Jakarta|EGINDO.co Pemerintah Indonesia resmi memulai babak baru dalam pengelolaan aset negara pasca-eksekusi lahan eks Hotel Sultan di kawasan Gelora Bung Karno (GBK), Senayan, Jakarta Pusat. Langkah strategis ini diambil guna mendongkrak Penerimaan Negara Bukan Pajak (PNBP) sekaligus merevitalisasi jantung kota menjadi pusat ekonomi dan pariwisata baru berskala internasional.
Dalam rapat kerja bersama Komisi XIII DPR RI pada Rabu (15/7/2026), Menteri Sekretaris Negara (Mensesneg) Prasetyo Hadi melaporkan bahwa konflik kepemilikan lahan yang telah bergulir selama delapan tahun akhirnya selesai secara hukum pada Kamis, 18 Juni 2026 lalu. Status kepemilikan aset kini telah sepenuhnya kembali ke tangan negara setelah masa kontrak pihak ketiga habis.

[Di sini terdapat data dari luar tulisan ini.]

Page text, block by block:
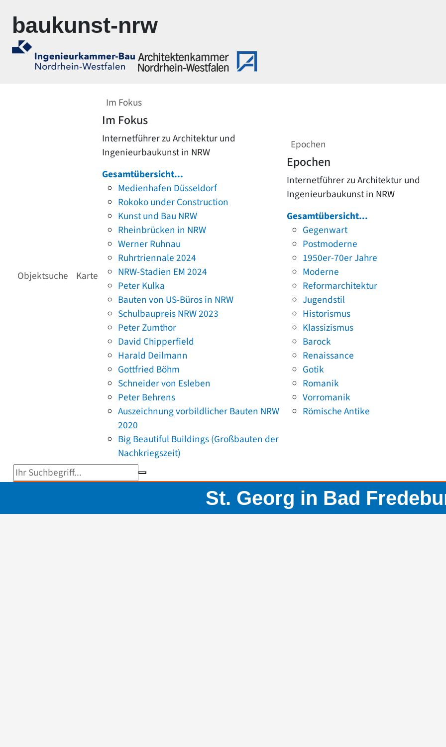
baukunst-nrw
Objektsuche Karte
Im Fokus
Im Fokus
Internetführer zu Architektur und
Ingenieurbaukunst in NRW
Gesamtübersicht...
Medienhafen Düsseldorf
Rokoko under Construction
Kunst und Bau NRW
Rheinbrücken in NRW
Werner Ruhnau
Ruhrtriennale 2024
NRW-Stadien EM 2024
Peter Kulka
Bauten von US-Büros in NRW
Schulbaupreis NRW 2023
Peter Zumthor
David Chipperfield
Harald Deilmann
Gottfried Böhm
Schneider von Esleben
Peter Behrens
Auszeichnung vorbildlicher Bauten NRW
2020
Big Beautiful Buildings (Großbauten der
Nachkriegszeit)
Epochen
Epochen
Internetführer zu Architektur und
Ingenieurbaukunst in NRW
Gesamtübersicht...
Gegenwart
Postmoderne
1950er-70er Jahre
Moderne
Reformarchitektur
Jugendstil
Historismus
Klassizismus
Barock
Renaissance
Gotik
Romanik
Vorromanik
Römische Antike
Suchbegriff eingeben
St. Georg in Bad
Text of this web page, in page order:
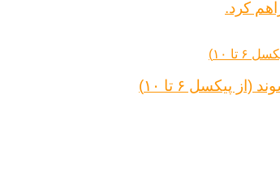
کرد.

Saat ini, proses pengosongan fisik bangunan masih berlangsung dan diperkirakan memakan waktu satu bulan sebelum dialihkan secara penuh kepada otoritas pengelola yang baru.
Kolaborasi Strategis dan Penataan Ulang
Untuk memaksimalkan nilai ekonomi dari lahan strategis tersebut, Kementerian Sekretariat Negara menggandeng Badan Pengelola Investasi Daya Anagata Nusantara (BPI Danantara).

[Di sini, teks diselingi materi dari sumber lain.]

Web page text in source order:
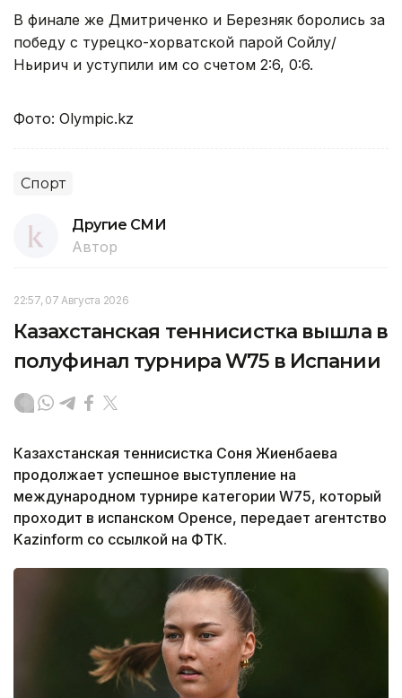
В финале же Дмитриченко и Березняк боролись за
победу с турецко-хорватской парой Сойлу/
Ньирич и уступили им со счетом 2:6, 0:6.
Фото: Оlympic.kz
Спорт
Другие СМИ
Автор
22:57, 07 Августа 2026
Казахстанская теннисистка вышла в
полуфинал турнира W75 в Испании
Казахстанская теннисистка Соня Жиенбаева
продолжает успешное выступление на
международном турнире категории W75, который
проходит в испанском Оренсе, передает агентство
Kazinform со ссылкой на ФТК.
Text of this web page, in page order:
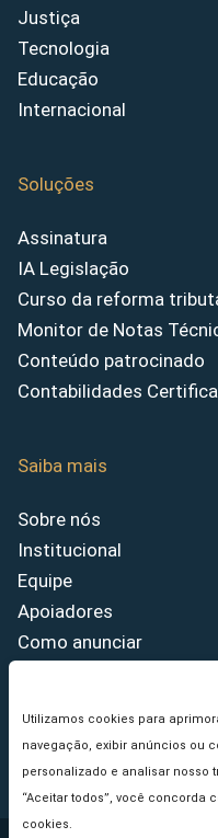
Utilizamos cookies para
navegação, exibir anúncios ou
personalizado e analisar nosso
“Aceitar todos”, você concorda
cookies.
Justiça
Tecnologia
Educação
Internacional
Soluções
Assinatura
IA Legislação
Curso da reforma
Monitor de Notas
Conteúdo patrocinado
Contabilidades
Saiba mais
Sobre nós
Institucional
Equipe
Apoiadores
Como anunciar
Princípios Editoriais
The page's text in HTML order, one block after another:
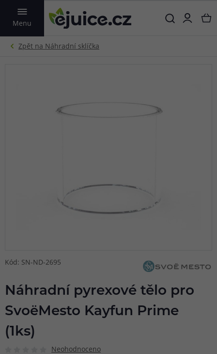
Menu
VYHLEDAT
Kód: SN-ND-2695
Náhradní pyrexové tělo pro
SvoëMesto Kayfun Prime
(1ks)
Neohodnoceno
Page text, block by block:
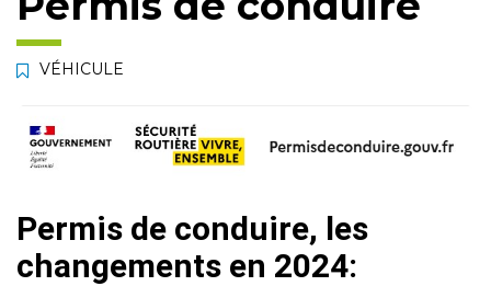
VÉHICULE
Permis de conduire, les
changements en 2024:

“Kami saat ini sedang intens berkoordinasi dengan Danantara guna menyusun rancangan ulang (masterplan) kawasan Hotel Sultan dan sekitarnya. Tujuannya adalah optimalisasi peruntukan agar kontribusi finansial terhadap kas negara dapat ditingkatkan secara signifikan,” ujar Mensesneg Prasetyo Hadi.

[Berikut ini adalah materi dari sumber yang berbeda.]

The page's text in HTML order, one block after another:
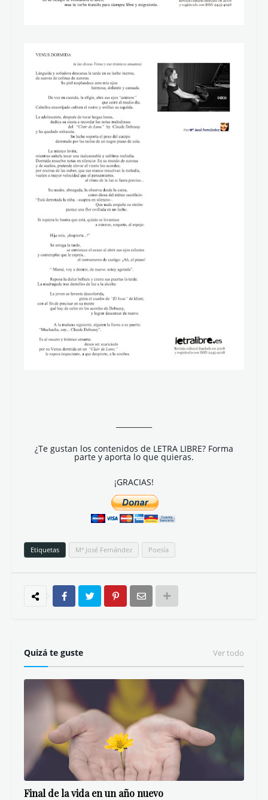
¿Te gustan los contenidos de LETRA LIBRE? Forma
parte y aporta lo que quieras.
¡GRACIAS!
Etiquetas Mª José Fernández Poesía
Quizá te guste Ver todo
Final de la vida en un año nuevo

Melansir laporan dari CNBC Indonesia, Kepala BPI Danantara Rosan Roeslani tidak menampik adanya peluang untuk merobohkan bangunan hotel legendaris peninggalan tahun 1970-an tersebut. Sebagai gantinya, Danantara berencana membangun zonasi baru terpadu terintegrasi BUMN pariwisata seperti InJourney. Proyek penataan ini mencakup area seluas kurang lebih 200 hektare, yang membentang dari lapangan golf hingga fasilitas publik lain di dalam kompleks olahraga GBK.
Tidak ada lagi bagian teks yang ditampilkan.